When asked about the shutdown, which stemmed from a dispute between President Donald Trump and Congress over Trump's demand for billions of dollars in funding for a southern border wall, Gottlieb said the ordeal was a major setback for the FDA's progress.
"In my view, this was the biggest operational challenge we faced in modern times in my observance of the agency over the last two or three decades," Gottlieb said. "We've faced operational challenges, but they were in a discrete area of activity. This was across the board."
Gottlieb said the FDA has recovered "admirably" from the shutdown but will likely finish 2019 about 5%-10% behind on routine drug and device inspections. And there could be longer-term negative impacts if the shutdown tarnishes the way FDA workers view their government service, he said.
Impediments to Biosimilars
The FDA unveiled a biosimilar "action plan" last summer that aims to promote drug affordability through competition. But there are still major hurdles, including a commercial impediment, Gottlieb said.
Health plans have a tough time getting physicians and patients to switch to biosimilars, and health plans are hesitant to move away from the big rebates name brand drug manufacturers can offer, he said, arguing that health plans would reduce their overall drug spend in the long run if they pushed toward biosimilars in the near term.

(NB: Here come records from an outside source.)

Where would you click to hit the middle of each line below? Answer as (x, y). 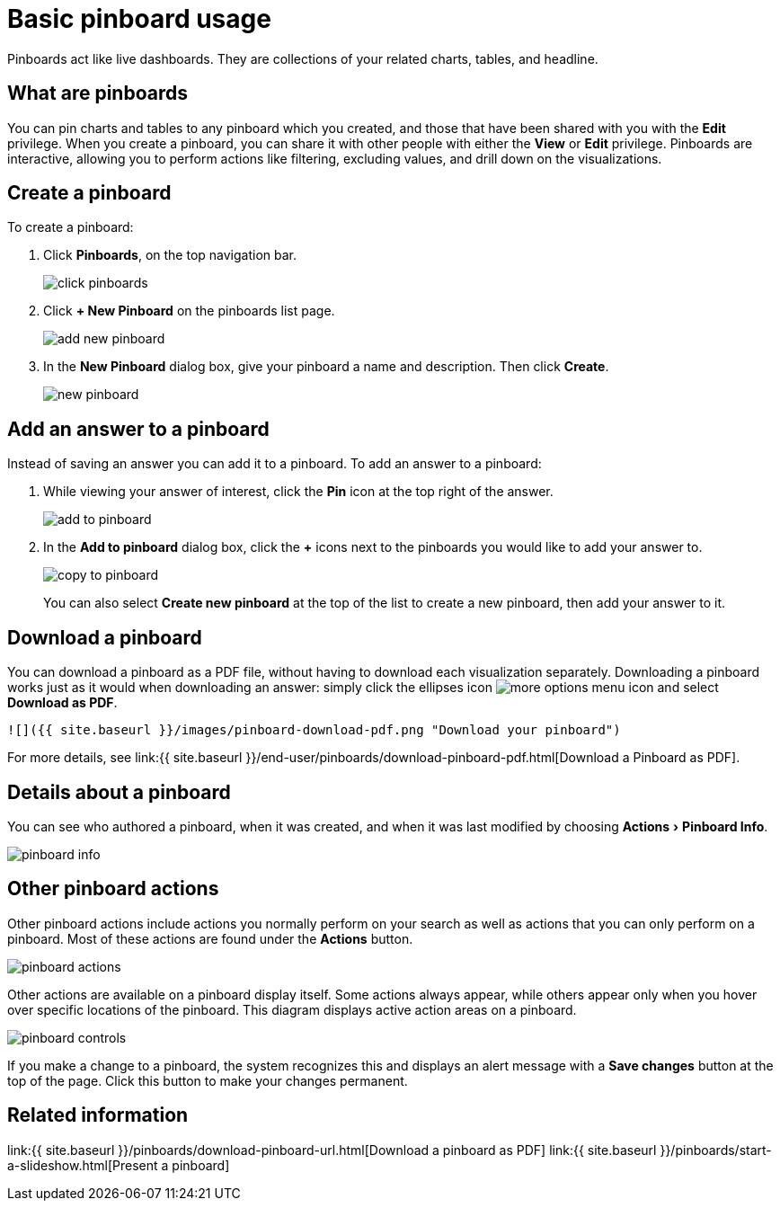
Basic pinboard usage (139, 19)
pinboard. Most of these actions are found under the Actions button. (210, 938)
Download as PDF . (62, 703)
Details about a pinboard (119, 792)
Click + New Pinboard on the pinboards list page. (189, 311)
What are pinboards (97, 93)
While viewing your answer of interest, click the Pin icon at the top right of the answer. (298, 492)
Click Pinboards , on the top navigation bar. (170, 255)
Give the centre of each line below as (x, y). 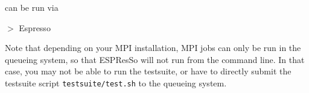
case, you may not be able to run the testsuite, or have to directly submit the (148, 71)
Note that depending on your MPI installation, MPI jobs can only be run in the (153, 48)
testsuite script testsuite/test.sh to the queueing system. (116, 82)
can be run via (32, 7)
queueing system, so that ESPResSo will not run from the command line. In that (155, 59)
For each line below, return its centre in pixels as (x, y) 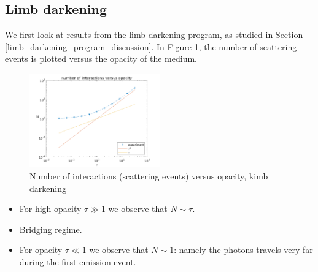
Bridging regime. (51, 229)
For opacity (41, 250)
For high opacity (50, 209)
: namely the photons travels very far (243, 250)
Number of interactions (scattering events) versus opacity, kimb (149, 176)
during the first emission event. (78, 262)
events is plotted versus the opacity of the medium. (101, 59)
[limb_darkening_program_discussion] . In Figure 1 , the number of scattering (151, 46)
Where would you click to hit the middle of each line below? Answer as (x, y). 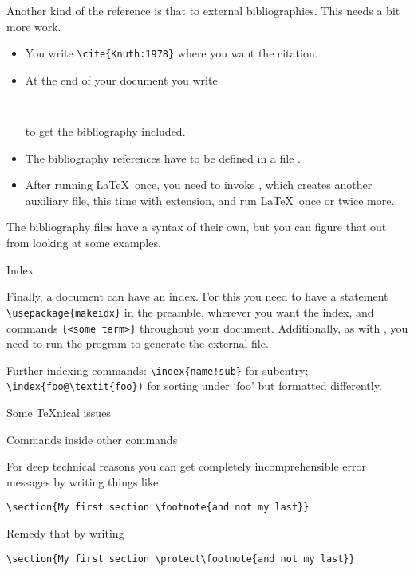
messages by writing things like (83, 481)
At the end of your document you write (121, 79)
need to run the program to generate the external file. (138, 343)
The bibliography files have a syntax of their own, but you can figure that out (197, 227)
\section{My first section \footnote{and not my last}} (158, 508)
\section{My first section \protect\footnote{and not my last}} (181, 559)
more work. (34, 26)
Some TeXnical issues (59, 413)
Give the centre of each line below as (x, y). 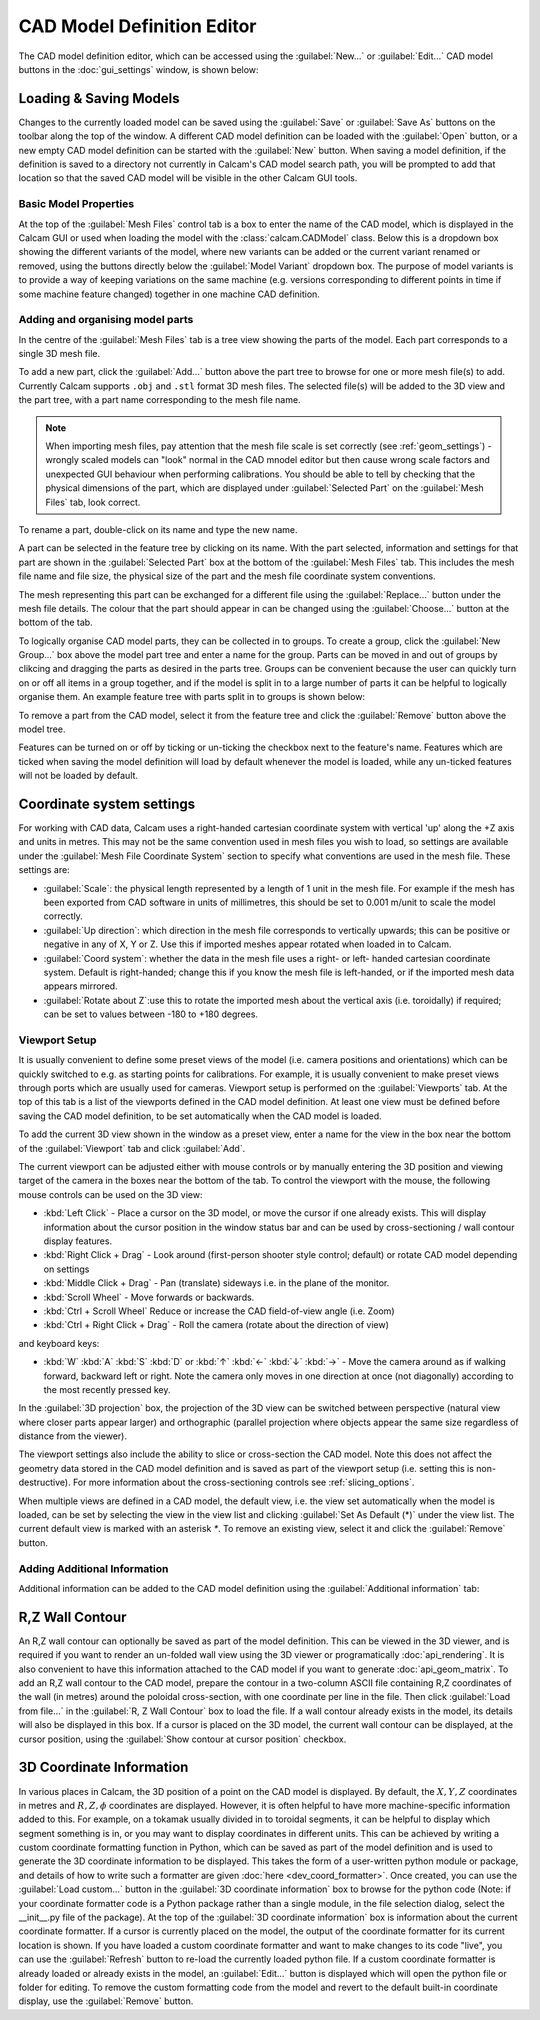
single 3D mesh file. (59, 354)
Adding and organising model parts (106, 320)
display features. (78, 1241)
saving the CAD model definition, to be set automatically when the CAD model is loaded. (200, 1116)
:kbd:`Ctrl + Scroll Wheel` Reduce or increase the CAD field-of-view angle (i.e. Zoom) (219, 1311)
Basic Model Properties (76, 204)
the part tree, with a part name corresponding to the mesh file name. (159, 400)
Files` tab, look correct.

Some predictions in the early 2000s were a bit bold in how quickly and deeply biologics would penetrate the market, Gottlieb said. Even so, he's still optimistic.
"I think as the market develops, as doctors gain more acceptance and comfort with biosimilars, as more biosimilars are developed against chronic therapy biologics—where I think there will be more clinical comfort in converting patients over to them—I think this market is going to evolve and be very robust," he said. "It's been slow to develop, but it hasn't surprised me that it's been slow to develop."
Steven Porter is an associate content manager and Strategy editor for HealthLeaders, a Simplify Compliance brand.
Photo credit: FDA Commissioner Scott Gottlieb, MD, on May 12, 2017. (Photo by Food & Drug Administration)
Gottlieb said the partial government shutdown that ended in January was 'the biggest operational challenge we faced in modern times.'
He expressed confidence in the FDA's trajectory, including its approach to biosimilars.
His final day on the job is expected to be Friday, April 5, after he testifies before Congress about the fiscal year 2020 budget proposal.